### Task to complete
Only these lines of the data below are wanted: the one with "This work is licensed under CC BY 4.0", the one with "Mechatronics Technology", and any lines between them, each repeated exactly.

### Task material
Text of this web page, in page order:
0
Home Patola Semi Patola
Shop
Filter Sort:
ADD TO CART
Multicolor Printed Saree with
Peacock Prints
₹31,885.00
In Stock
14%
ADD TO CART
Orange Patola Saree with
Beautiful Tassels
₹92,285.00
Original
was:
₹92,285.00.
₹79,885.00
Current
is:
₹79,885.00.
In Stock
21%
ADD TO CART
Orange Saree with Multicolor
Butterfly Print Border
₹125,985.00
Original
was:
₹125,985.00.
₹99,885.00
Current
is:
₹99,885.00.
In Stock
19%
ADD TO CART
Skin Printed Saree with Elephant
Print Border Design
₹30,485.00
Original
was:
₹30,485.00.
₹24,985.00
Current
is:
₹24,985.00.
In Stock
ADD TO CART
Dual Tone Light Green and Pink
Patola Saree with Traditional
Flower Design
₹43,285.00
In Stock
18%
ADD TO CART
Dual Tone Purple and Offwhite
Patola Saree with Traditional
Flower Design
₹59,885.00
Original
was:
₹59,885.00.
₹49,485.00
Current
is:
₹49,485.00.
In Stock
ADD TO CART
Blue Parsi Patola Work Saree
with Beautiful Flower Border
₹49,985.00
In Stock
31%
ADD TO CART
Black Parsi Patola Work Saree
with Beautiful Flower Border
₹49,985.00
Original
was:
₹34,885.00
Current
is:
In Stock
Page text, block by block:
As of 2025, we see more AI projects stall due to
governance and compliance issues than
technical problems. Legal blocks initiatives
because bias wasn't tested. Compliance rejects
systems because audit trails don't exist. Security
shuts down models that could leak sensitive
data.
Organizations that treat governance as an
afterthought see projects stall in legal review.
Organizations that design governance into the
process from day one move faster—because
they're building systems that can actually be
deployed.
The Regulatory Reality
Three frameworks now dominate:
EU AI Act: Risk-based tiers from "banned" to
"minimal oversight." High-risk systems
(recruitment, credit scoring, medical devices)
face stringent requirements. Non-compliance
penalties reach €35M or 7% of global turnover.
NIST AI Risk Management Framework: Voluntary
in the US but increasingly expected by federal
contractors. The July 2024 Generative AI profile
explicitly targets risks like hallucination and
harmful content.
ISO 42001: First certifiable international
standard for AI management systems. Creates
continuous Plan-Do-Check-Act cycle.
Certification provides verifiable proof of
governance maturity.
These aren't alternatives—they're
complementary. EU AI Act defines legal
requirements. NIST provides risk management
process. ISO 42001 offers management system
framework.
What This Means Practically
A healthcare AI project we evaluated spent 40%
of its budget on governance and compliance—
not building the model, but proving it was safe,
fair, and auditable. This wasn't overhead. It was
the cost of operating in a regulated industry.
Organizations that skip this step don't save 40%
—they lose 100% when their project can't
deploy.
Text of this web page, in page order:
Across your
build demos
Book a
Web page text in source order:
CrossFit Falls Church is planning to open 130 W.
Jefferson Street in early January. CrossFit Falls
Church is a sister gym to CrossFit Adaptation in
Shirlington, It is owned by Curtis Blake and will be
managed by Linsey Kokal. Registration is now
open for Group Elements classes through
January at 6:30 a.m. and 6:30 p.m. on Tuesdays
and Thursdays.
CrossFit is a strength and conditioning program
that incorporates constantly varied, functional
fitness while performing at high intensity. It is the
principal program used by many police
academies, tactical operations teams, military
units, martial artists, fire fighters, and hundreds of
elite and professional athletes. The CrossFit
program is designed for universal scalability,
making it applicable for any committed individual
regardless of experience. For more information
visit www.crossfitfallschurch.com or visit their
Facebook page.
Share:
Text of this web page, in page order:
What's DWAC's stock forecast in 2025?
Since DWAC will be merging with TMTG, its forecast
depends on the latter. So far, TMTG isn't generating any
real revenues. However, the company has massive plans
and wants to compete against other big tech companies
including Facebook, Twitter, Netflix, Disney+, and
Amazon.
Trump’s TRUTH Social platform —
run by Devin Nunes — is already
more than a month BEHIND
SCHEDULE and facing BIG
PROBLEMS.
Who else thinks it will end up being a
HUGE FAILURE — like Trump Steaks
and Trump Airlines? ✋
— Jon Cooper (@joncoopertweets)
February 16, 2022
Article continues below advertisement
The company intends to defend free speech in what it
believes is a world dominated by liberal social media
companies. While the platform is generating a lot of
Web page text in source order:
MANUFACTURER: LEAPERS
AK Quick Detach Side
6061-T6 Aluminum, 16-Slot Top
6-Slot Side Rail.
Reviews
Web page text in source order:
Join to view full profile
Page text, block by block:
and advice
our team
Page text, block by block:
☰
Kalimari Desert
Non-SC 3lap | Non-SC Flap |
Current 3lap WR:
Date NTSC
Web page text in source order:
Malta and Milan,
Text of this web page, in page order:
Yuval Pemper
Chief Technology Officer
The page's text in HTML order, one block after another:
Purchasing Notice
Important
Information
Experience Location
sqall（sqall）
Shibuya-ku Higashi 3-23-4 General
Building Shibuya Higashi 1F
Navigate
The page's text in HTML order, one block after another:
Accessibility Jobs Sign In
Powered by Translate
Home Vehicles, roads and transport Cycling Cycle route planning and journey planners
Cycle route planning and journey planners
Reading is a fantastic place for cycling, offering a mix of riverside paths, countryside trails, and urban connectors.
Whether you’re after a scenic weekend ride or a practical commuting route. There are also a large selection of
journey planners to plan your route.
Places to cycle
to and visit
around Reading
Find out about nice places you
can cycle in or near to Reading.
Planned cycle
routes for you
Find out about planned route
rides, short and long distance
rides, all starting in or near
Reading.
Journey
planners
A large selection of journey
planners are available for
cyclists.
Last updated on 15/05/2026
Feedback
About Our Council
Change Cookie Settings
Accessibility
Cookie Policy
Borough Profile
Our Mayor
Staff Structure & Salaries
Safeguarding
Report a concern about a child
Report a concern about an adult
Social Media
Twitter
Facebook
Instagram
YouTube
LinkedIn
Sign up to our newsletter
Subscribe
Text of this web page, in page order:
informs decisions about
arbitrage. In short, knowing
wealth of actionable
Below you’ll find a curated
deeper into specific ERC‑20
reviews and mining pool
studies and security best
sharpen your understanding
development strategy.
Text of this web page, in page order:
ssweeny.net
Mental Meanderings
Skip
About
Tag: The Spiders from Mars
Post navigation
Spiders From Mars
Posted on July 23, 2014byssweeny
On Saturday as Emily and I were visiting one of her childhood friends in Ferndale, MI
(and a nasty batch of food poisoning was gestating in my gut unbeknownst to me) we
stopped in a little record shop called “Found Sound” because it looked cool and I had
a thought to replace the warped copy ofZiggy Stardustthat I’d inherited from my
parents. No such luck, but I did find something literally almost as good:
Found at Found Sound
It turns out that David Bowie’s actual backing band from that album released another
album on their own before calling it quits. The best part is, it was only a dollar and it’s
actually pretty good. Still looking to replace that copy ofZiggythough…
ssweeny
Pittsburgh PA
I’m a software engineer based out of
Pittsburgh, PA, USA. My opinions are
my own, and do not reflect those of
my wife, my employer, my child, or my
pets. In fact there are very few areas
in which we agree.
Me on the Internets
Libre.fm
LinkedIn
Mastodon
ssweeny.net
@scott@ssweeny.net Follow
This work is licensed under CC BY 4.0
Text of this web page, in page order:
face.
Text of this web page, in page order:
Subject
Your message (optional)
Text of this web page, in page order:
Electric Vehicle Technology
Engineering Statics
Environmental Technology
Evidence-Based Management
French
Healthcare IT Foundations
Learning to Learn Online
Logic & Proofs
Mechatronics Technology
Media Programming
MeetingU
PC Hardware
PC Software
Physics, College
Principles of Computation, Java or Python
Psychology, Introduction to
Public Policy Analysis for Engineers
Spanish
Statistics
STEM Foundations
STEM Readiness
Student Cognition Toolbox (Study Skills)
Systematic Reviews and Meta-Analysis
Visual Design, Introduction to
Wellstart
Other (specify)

### Task solution
This work is licensed under CC BY 4.0
Text of this web page, in page order:
face.
Text of this web page, in page order:
Subject
Your message (optional)
Text of this web page, in page order:
Electric Vehicle Technology
Engineering Statics
Environmental Technology
Evidence-Based Management
French
Healthcare IT Foundations
Learning to Learn Online
Logic & Proofs
Mechatronics Technology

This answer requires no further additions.